At the end of the play Apollo appears in order to stop Orestes and Electra in their tracks, promising that Orestes will find judicial vindication and perhaps a measure of personal peace in Athens (he says nothing to comfort Electra). Here, Apollo was just another young man on the stage, and there was no attempt to invest his words with any divine authority. Consequently his appearance raised a few unfortunate giggles in the audience, and his intervention seemed merely perfunctory. (It is often proposed that Euripides used the deus ex machina convention ironically, but this was not the way to bring an Age of Rage to a convincing conclusion.)

The performance was given in Dutch by members of the Internationaal Theater Amsterdam, with English surtitles: only a minor inconvenience as far as understanding was concerned, but perhaps vocal nuance was inevitably a casualty in a production lasting nearly four hours.


Friday 6 May 2022

The Ocean at the End of the Lane

adapted by Joel Horwood from Neil Gaiman's novel

seen at the Duke of York's Theatre on 28 April 2022

Katy Hudd directs Tom Mackley as Boy (on the night I attended), Nia Towle as Lettie Hempstock, Nicholas Tennant as the boy's father, Grace Hogg-Robinson as his sister, Penny Layden as old Mrs Hempstock, Siubhan Harrison as Ginnie Hempstock (her daughter and Lettie's mother) and Laura Rogers as Ursula in this imaginative adaptation of Neil Gaiman's novel concerning the fateful irruption of a malignant spirit into the lives of the boy and his family, and the efforts of the mysterious Hempstocks to control and banish it.

The play begins as a reminiscence, the boy returning to his childhood home as a grown man while attending his father's funeral, but very soon we are in the thick of the real story as the boy meets and befriends the young girl Lettie just after having seen the body of the family lodger who had committed suicide. Though Gaiman's novels are aimed at a fairly young readership he does not pull his punches with some dark subjects; the boy has a panicked response which his father tries to assuage, but with typical English reticence much of the father's strategy is a matter of deflection. The Hempstocks seem preternaturally aware of the boy's predicament, but in their own way they are also not forthcoming, leaving him both intrigued and confused.
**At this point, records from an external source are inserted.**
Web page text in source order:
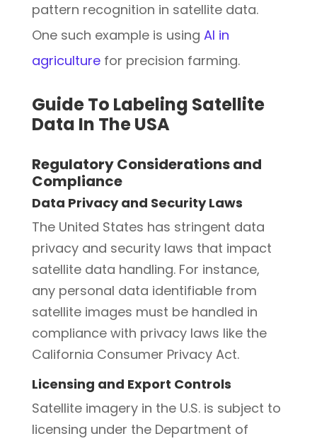
pattern recognition in satellite data.
One such example is using AI in
agriculturefor precision farming.
Guide To Labeling Satellite
Data In The USA
Regulatory Considerations and
Compliance
Data Privacy and Security Laws
The United States has stringent data
privacy and security laws that impact
satellite data handling. For instance,
any personal data identifiable from
satellite images must be handled in
compliance with privacy laws like the
California Consumer Privacy Act.
Licensing and Export Controls
Satellite imagery in the U.S. is subject to
licensing under the Department of
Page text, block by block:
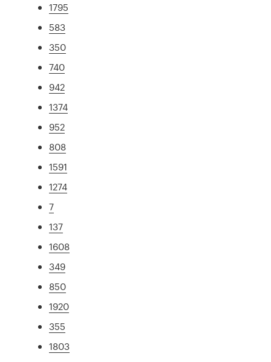
1795
583
350
740
942
1374
952
808
1591
1274
7
137
1608
349
850
1920
355
1803
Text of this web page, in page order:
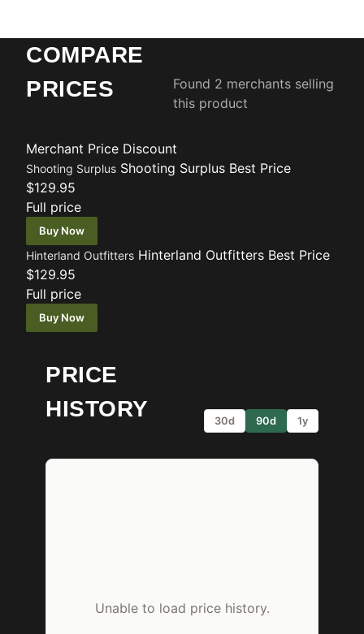
COMPARE
PRICES
Found 2 merchants selling
this product
Merchant Price Discount
Shooting Surplus Shooting Surplus Best Price
$129.95
Full price
Buy Now
Hinterland Outfitters Hinterland Outfitters Best Price
$129.95
Full price
Buy Now
PRICE
HISTORY
30d 90d 1y
Unable to load price history.
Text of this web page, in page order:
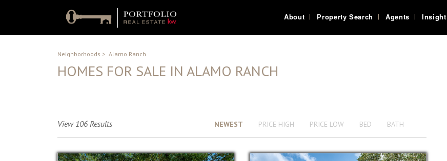
About Property Search Agents Insight
Neighborhoods > Alamo Ranch
HOMES FOR SALE IN ALAMO RANCH
View 106 Results NEWEST PRICE HIGH PRICE LOW BED BATH
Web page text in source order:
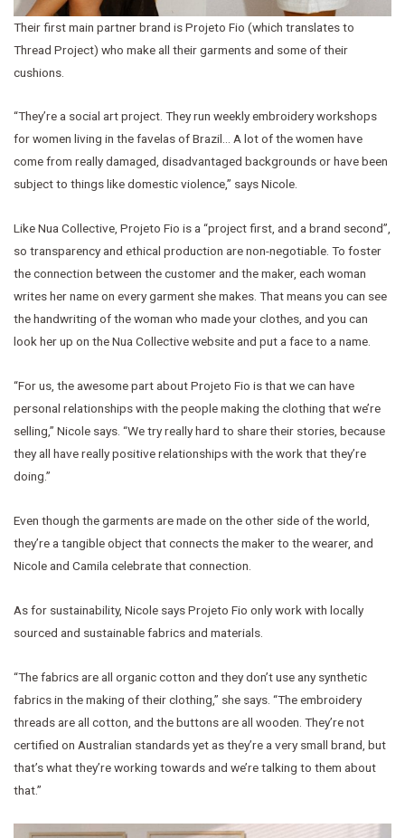
Their first main partner brand is Projeto Fio (which translates to
Thread Project) who make all their garments and some of their
cushions.
“They’re a social art project. They run weekly embroidery workshops
for women living in the favelas of Brazil… A lot of the women have
come from really damaged, disadvantaged backgrounds or have been
subject to things like domestic violence,” says Nicole.
Like Nua Collective, Projeto Fio is a “project first, and a brand second”,
so transparency and ethical production are non-negotiable. To foster
the connection between the customer and the maker, each woman
writes her name on every garment she makes. That means you can see
the handwriting of the woman who made your clothes, and you can
look her up on the Nua Collective website and put a face to a name.
“For us, the awesome part about Projeto Fio is that we can have
personal relationships with the people making the clothing that we’re
selling,” Nicole says. “We try really hard to share their stories, because
they all have really positive relationships with the work that they’re
doing.”
Even though the garments are made on the other side of the world,
they’re a tangible object that connects the maker to the wearer, and
Nicole and Camila celebrate that connection.
As for sustainability, Nicole says Projeto Fio only work with locally
sourced and sustainable fabrics and materials.
“The fabrics are all organic cotton and they don’t use any synthetic
fabrics in the making of their clothing,” she says. “The embroidery
threads are all cotton, and the buttons are all wooden. They’re not
certified on Australian standards yet as they’re a very small brand, but
that’s what they’re working towards and we’re talking to them about
that.”
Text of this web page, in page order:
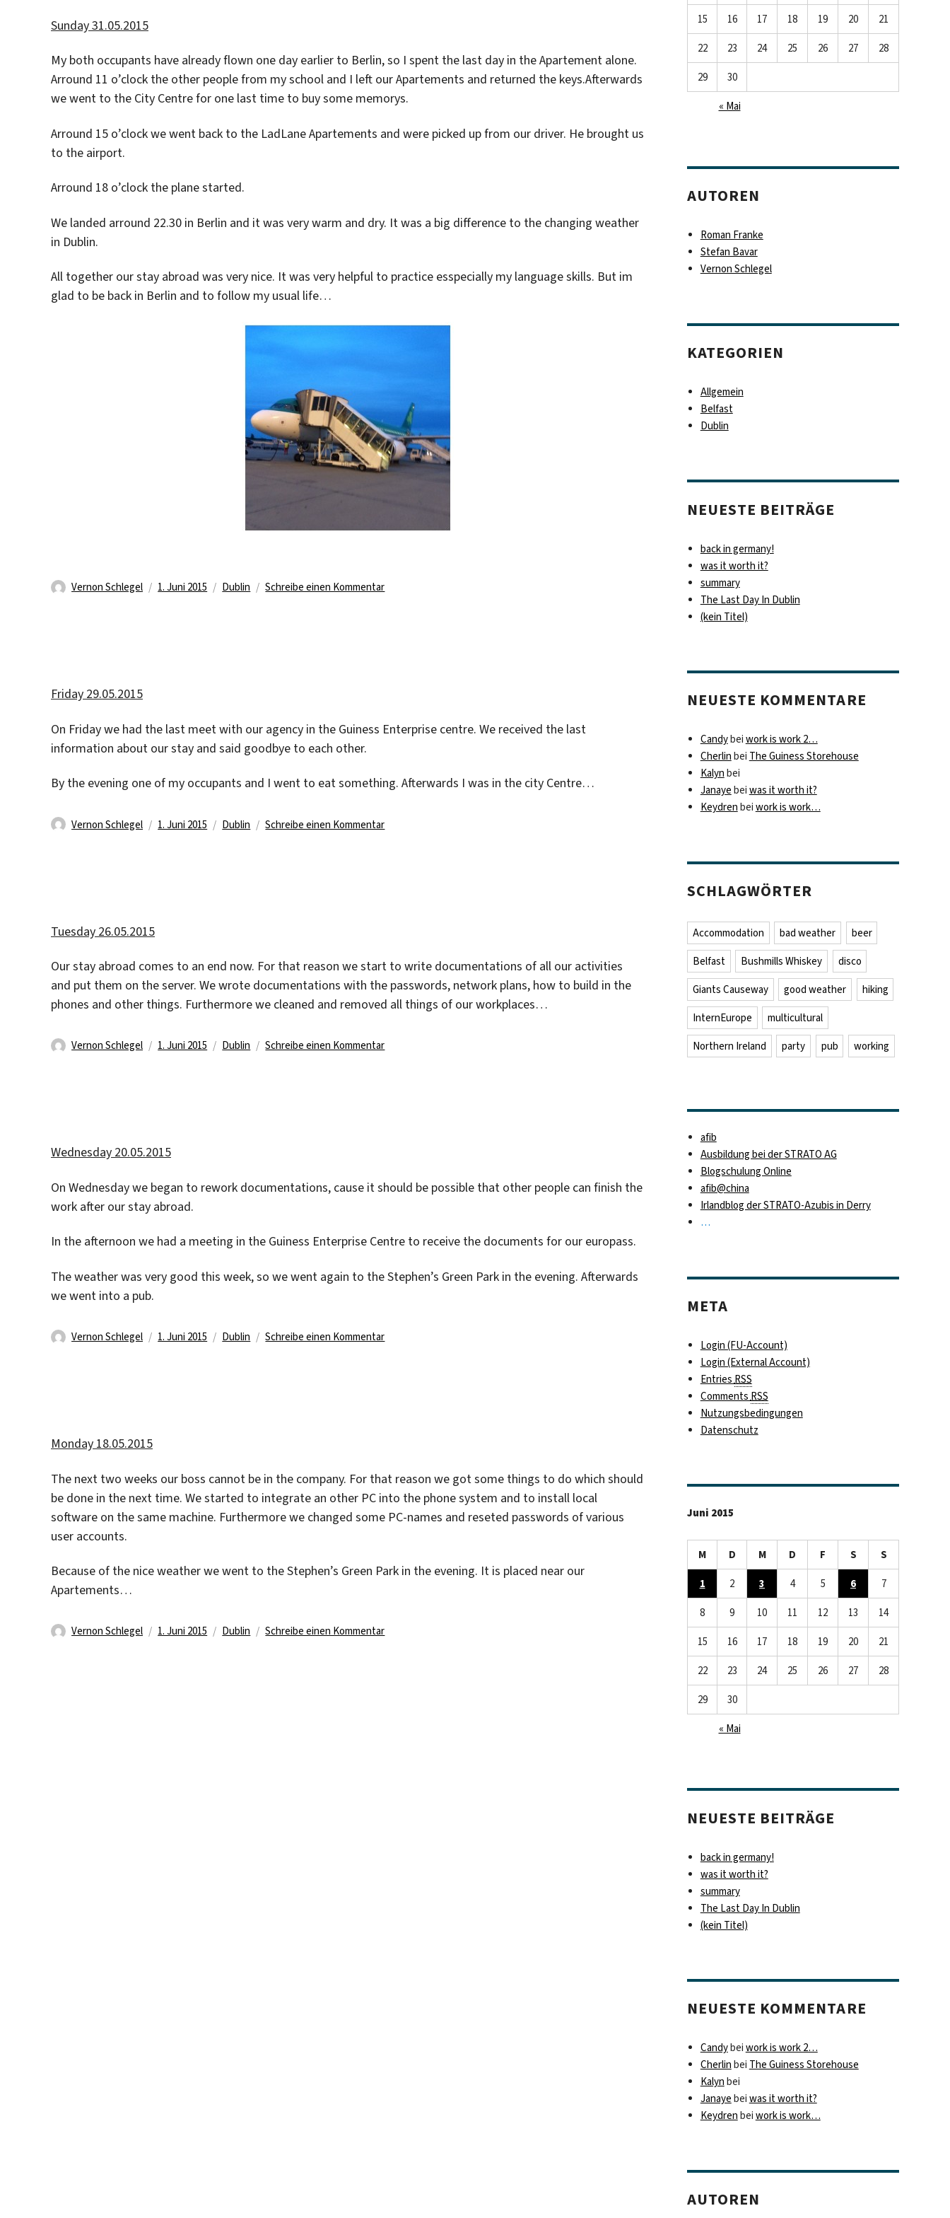
Sunday 31.05.2015
My both occupants have already flown one day earlier to Berlin, so I spent the last day in the Apartement alone.
Arround 11 o’clock the other people from my school and I left our Apartements and returned the keys.Afterwards
we went to the City Centre for one last time to buy some memorys.
Arround 15 o’clock we went back to the LadLane Apartements and were picked up from our driver. He brought us
to the airport.
Arround 18 o’clock the plane started.
We landed arround 22.30 in Berlin and it was very warm and dry. It was a big difference to the changing weather
in Dublin.
All together our stay abroad was very nice. It was very helpful to practice esspecially my language skills. But im
glad to be back in Berlin and to follow my usual life…
Autor
Vernon Schlegel
Veröffentlicht
1. Juni 2015 Kategorien
Dublin Schreibe einen Kommentarzu
Friday 29.05.2015
On Friday we had the last meet with our agency in the Guiness Enterprise centre. We received the last
information about our stay and said goodbye to each other.
By the evening one of my occupants and I went to eat something. Afterwards I was in the city Centre…
Autor
Vernon Schlegel
Veröffentlicht
1. Juni 2015 Kategorien
Dublin Schreibe einen Kommentarzu
Tuesday 26.05.2015
Our stay abroad comes to an end now. For that reason we start to write documentations of all our activities
and put them on the server. We wrote documentations with the passwords, network plans, how to build in the
phones and other things. Furthermore we cleaned and removed all things of our workplaces…
Autor
Vernon Schlegel
Veröffentlicht
1. Juni 2015 Kategorien
Dublin Schreibe einen Kommentarzu
Wednesday 20.05.2015
On Wednesday we began to rework documentations, cause it should be possible that other people can finish the
work after our stay abroad.
In the afternoon we had a meeting in the Guiness Enterprise Centre to receive the documents for our europass.
The weather was very good this week, so we went again to the Stephen’s Green Park in the evening. Afterwards
we went into a pub.
Autor
Vernon Schlegel
Veröffentlicht
1. Juni 2015 Kategorien
Dublin Schreibe einen Kommentarzu
Monday 18.05.2015
The next two weeks our boss cannot be in the company. For that reason we got some things to do which should
be done in the next time. We started to integrate an other PC into the phone system and to install local
software on the same machine. Furthermore we changed some PC-names and reseted passwords of various
user accounts.
Because of the nice weather we went to the Stephen’s Green Park in the evening. It is placed near our
Apartements…
Autor
Vernon Schlegel
Veröffentlicht
1. Juni 2015 Kategorien
Dublin Schreibe einen Kommentarzu
15 16 17 18 19 20 21
22 23 24 25 26 27 28
29 30
« Mai
AUTOREN
Roman Franke
Stefan Bavar
Vernon Schlegel
KATEGORIEN
Allgemein
Belfast
Dublin
NEUESTE BEITRÄGE
back in germany!
was it worth it?
summary
The Last Day In Dublin
(kein Titel)
NEUESTE KOMMENTARE
Candybei work is work 2…
Cherlin bei The Guiness Storehouse
Kalyn bei
Janaye bei was it worth it?
Keydren bei work is work…
SCHLAGWÖRTER
Accommodation bad weather beer
Belfast Bushmills Whiskey disco
Giants Causeway good weather hiking
InternEurope multicultural
Northern Ireland party pub working
afib
Ausbildung bei der STRATO AG
Blogschulung Online
afib@china
Irlandblog der STRATO-Azubis in Derry
…
META
Login (FU-Account)
Login (External Account)
Entries RSS
Comments RSS
Nutzungsbedingungen
Datenschutz
Juni 2015
M D M D F S S
1 2 3 4 5 6 7
8 9 10 11 12 13 14
15 16 17 18 19 20 21
22 23 24 25 26 27 28
29 30
« Mai
NEUESTE BEITRÄGE
back in germany!
was it worth it?
summary
The Last Day In Dublin
(kein Titel)
NEUESTE KOMMENTARE
Candybei work is work 2…
Cherlin bei The Guiness Storehouse
Kalyn bei
Janaye bei was it worth it?
Keydren bei work is work…
AUTOREN

Lettie views the local village duckpond as an ocean, and this capacity, both fey and childlike, to see strange possibilities in the ordinary world is crucial in developing the atmosphere of the play and convincing us of the strange emanations which she and her family feel bound to monitor and control. The boy's means of coming to terms with the strangeness are bound up with his immersion in the Narnia books of C.S.Lewis (as Gaiman himself was), while his sister is of a more practical disposition: the tension between the siblings is palpable and convincing. When the strange spirit accidentally unleased on the world takes human form as the intrusive Ursula, the 'wicked stepmother' aspect of so many fairy tales takes on an all-too-believable abusive form in the modern world.
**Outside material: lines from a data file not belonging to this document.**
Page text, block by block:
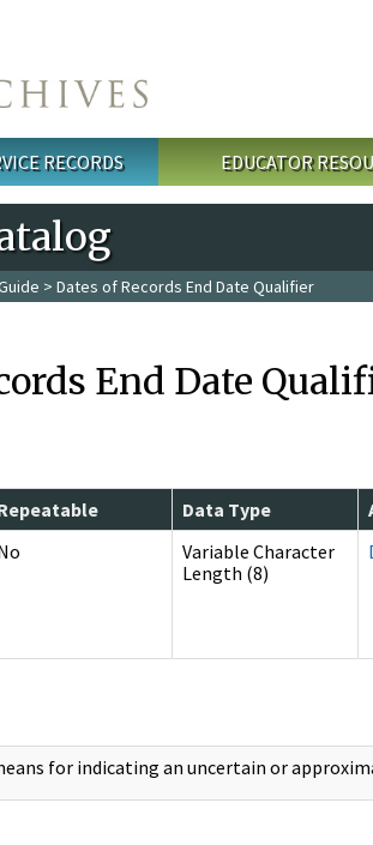
RECORDS EDUCATOR
> Dates of Records End Date Qualifier
End Date
Data Type
Variable Character
Length (8)
for indicating an uncertain or
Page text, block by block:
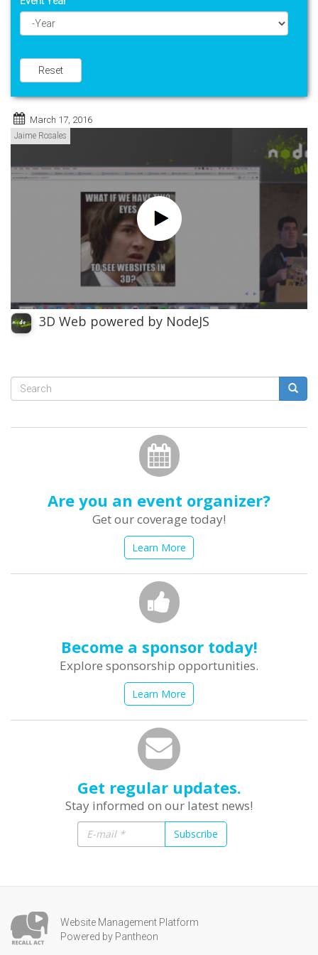
Reset
March 17, 2016
Jaime Rosales
3D Web powered by NodeJS
Search
Are you an event organizer?
Get our coverage today!
Learn More
Become a sponsor today!
Explore sponsorship opportunities.
Learn More
Get regular updates.
Stay informed on our latest news!
Subscribe
Website Management Platform
Powered by Pantheon
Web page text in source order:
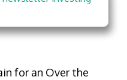
for an Over the
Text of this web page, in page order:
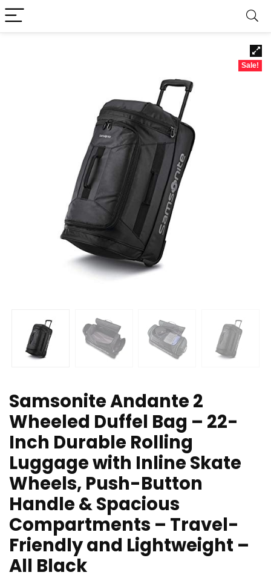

With an atmospheric use of the simplest stage effects - lighting, noise, dark shapes and diaphonous swirling sheets of fabric, the work of Fly Davis (set) and Jamie Harrison ('magic and illusions') among others - the numinous world threatening the boy and his family is thrillingly evoked, and the story resolves itself with a muted sense of the need for willing sacrifice and the consequent loss to those left behind. After the somewhat hectoring tone of Marys Seacole seen in the afternoon of the same day, it was a pleasure to witness masterly storytelling on stage.

Thursday 5 May 2022

Marys Seacole

by Jackie Sibblies Drury

seen at the Donmar Warehouse on 28 April 2022

Nadia Latif directs Déja J. Bowens, Llewella Gideon, Kayla Meikle, Esther Smith, Olivia Williams and Susan Wooldridge in Jackie Sibblies Drury's new play Marys Seacole which investigates not only the career of the original Mary Seacole, a Jamaican who travelled to the Crimea in the 1850s to provide nursing assistance during the war (where she was rebuffed by Florence Nightingale), but also the wider experience of coloured people as carers and medical staff in the modern world.
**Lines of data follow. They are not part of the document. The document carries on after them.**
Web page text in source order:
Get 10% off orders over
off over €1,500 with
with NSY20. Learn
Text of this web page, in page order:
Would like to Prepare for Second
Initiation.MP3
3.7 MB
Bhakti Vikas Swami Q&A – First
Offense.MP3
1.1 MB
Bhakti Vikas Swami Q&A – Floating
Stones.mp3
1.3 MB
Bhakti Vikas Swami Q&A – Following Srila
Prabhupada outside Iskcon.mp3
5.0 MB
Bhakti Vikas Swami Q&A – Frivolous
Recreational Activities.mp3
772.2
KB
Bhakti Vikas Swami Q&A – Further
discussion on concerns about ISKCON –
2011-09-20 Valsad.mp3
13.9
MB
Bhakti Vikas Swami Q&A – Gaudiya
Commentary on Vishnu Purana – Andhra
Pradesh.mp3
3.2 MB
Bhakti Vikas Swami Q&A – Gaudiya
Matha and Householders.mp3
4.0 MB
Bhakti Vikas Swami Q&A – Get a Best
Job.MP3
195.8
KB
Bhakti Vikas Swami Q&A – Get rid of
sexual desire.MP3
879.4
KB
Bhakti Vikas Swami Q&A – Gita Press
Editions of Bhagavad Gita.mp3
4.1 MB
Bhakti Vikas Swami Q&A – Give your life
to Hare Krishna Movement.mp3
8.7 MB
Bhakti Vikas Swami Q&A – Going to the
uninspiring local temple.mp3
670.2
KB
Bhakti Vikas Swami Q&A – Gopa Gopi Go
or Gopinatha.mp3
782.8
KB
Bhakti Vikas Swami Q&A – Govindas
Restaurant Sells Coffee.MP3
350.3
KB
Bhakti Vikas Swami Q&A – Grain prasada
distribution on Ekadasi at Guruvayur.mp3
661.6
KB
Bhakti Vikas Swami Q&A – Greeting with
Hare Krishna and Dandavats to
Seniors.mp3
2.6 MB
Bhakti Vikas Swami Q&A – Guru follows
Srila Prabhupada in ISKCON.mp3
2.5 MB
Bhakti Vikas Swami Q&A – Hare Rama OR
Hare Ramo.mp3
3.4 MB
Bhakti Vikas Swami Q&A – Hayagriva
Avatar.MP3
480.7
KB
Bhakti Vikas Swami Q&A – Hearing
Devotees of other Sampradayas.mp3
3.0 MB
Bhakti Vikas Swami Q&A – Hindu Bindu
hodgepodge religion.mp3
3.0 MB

In a verstile set designed by Tom Scutt we are sometimes in an NHS ward, sometimes in an anonymous park, sometimes in Jamaica, sometimes in the Crimea, and sometimes apparently in the dark recesses of the mind of the generic 'Mary' (Kayla Meikle). The transitions are often abrupt, and the play suffers from becoming too like a series of vignettes none of which have sufficient time to develop into truly engrossing drama. Everything becomes subsumed in the overarching theme of twisted mother-daughter relationships and general racial prejudice, with the individual stories never adequately resolved.

The opening, which gives the impression of being a prologue to a play focussed on Mary Seacole, turns out to be a monologue in which episodes which could have formed the following scenes turn out to be only told to us. The scene in a modern hosptial or care home which follows sets up all sorts of tensions between three generations (a resident, daughter and gradndaughter), and adds the unpleasantness of barely concealed racism towards the staff, but fades from our attention as other matters are addressed. An almost phantasmagoric scene in which broken soldiers lie scattered across the floor while fragments of the dialogue in earlier scenes jostle with each other at shouting pitch gives an alarming impression of a mind in turmoil and stress, but at the cost of wearing down the audience with relentless noise.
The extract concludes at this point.